Given that 10% of the population is left-handed, the probability of selecting a left-handed person is 0.10, or 10%.
P(all three are left-handed) = P(left-handed) * P(left-handed) * P(left-handed)
= 0.10 * 0.10 * 0.10
= 0.001 or 0.1%
Therefore, the probability that all three randomly selected people are left-handed is 0.1%.
To calculate the mean and standard deviation of left-handed people in groups of 50, we first need to determine the expected number of left-handed individuals.
Given that the overall proportion of left-handed people is 10%, the expected number of left-handed individuals in a group of 50 can be found by multiplying the proportion by the group size.
Mean = Proportion * Group Size
= 0.10 * 50
= 5
Therefore, the mean number of left-handed individuals in a group of 50 is 5.

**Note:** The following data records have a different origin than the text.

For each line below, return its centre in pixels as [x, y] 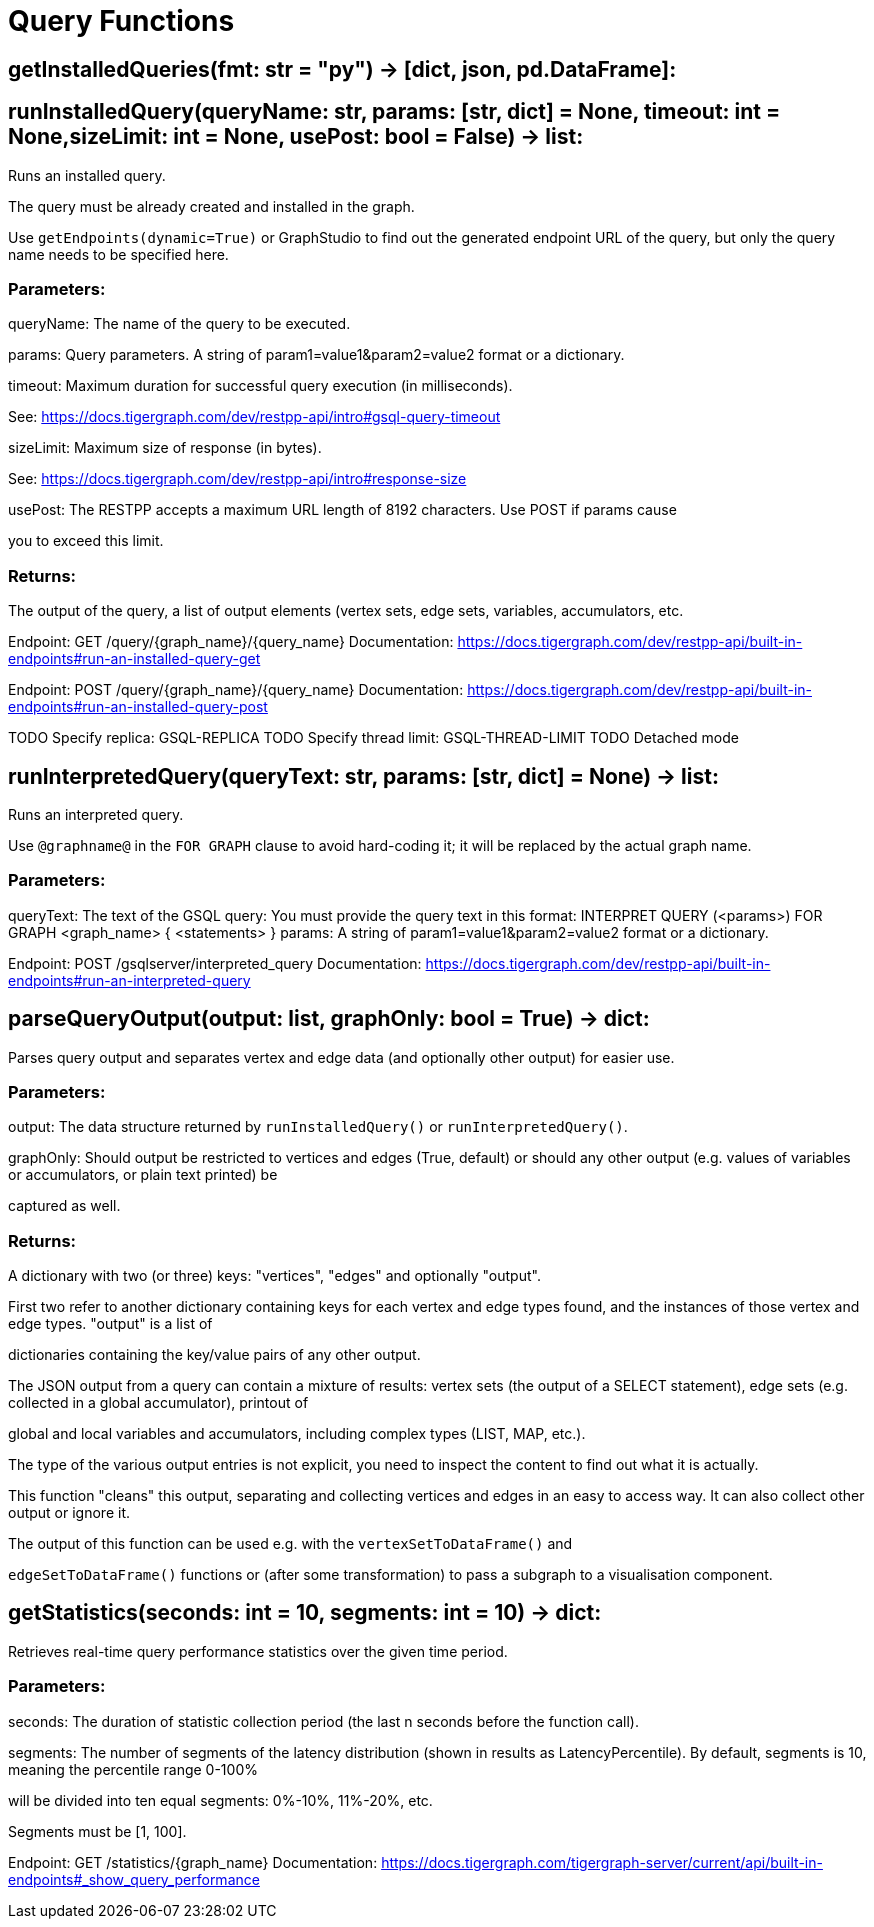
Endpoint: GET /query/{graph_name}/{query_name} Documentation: [231, 642]
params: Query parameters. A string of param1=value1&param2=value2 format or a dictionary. [316, 355]
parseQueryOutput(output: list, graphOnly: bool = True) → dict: [329, 1019]
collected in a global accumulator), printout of [158, 1403]
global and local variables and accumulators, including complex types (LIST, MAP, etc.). [297, 1434]
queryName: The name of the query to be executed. [179, 324]
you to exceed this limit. [86, 541]
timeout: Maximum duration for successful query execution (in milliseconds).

To calculate the standard deviation, we can use the formula for the standard deviation of a binomial distribution:
Standard Deviation = sqrt(n * p * (1 - p))
where n is the group size and p is the proportion of left-handed individuals.
Standard Deviation = sqrt(50 * 0.10 * (1 - 0.10))
= sqrt(50 * 0.10 * 0.90)
≈ sqrt(4.5)
≈ 2.12 (rounded to two decimal places)
Therefore, the standard deviation of left-handed individuals in a group of 50 is approximately 2.12.